╭─ Available data

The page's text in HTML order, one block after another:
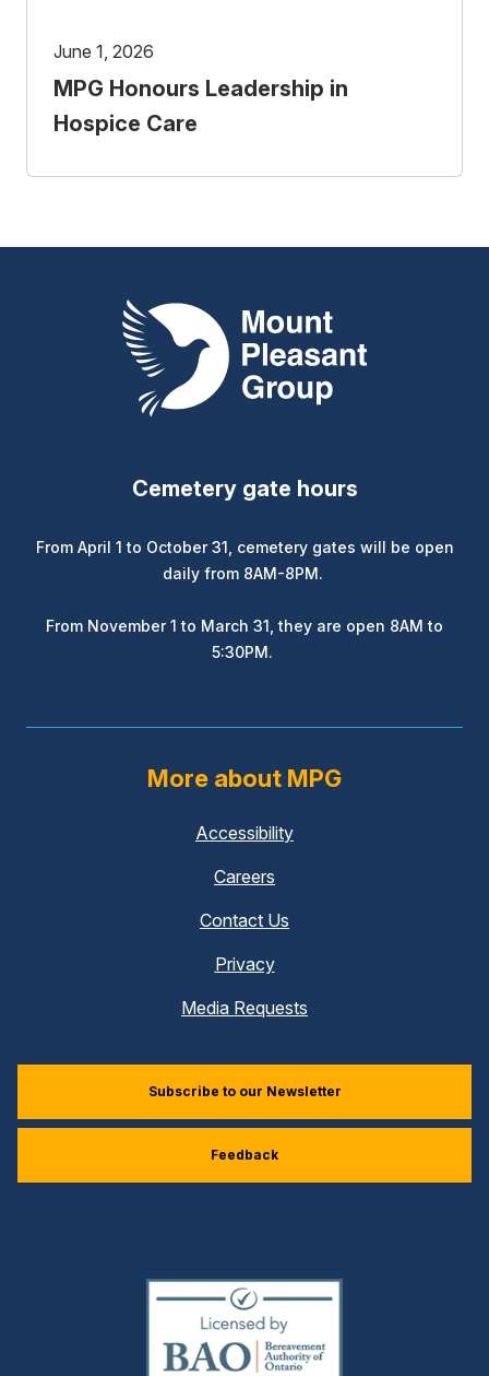
June 1, 2026
MPG Honours Leadership in
Hospice Care
Mount Pleasant Group
Cemetery gate hours
From April 1 to October 31, cemetery gates will be open
daily from 8AM-8PM.
From November 1 to March 31, they are open 8AM to
5:30PM.
More about MPG
Accessibility
Careers
Contact Us
Privacy
Media Requests
Subscribe to our Newsletter
Feedback

╰─

__What is expected__
Copy nothing except the lines from the one with "daily from 8AM-8PM." through the end of the records; keep each exactly as it appears, first and last included.

__Expected output__
daily from 8AM-8PM.
From November 1 to March 31, they are open 8AM to
5:30PM.
More about MPG
Accessibility
Careers
Contact Us
Privacy
Media Requests
Subscribe to our Newsletter
Feedback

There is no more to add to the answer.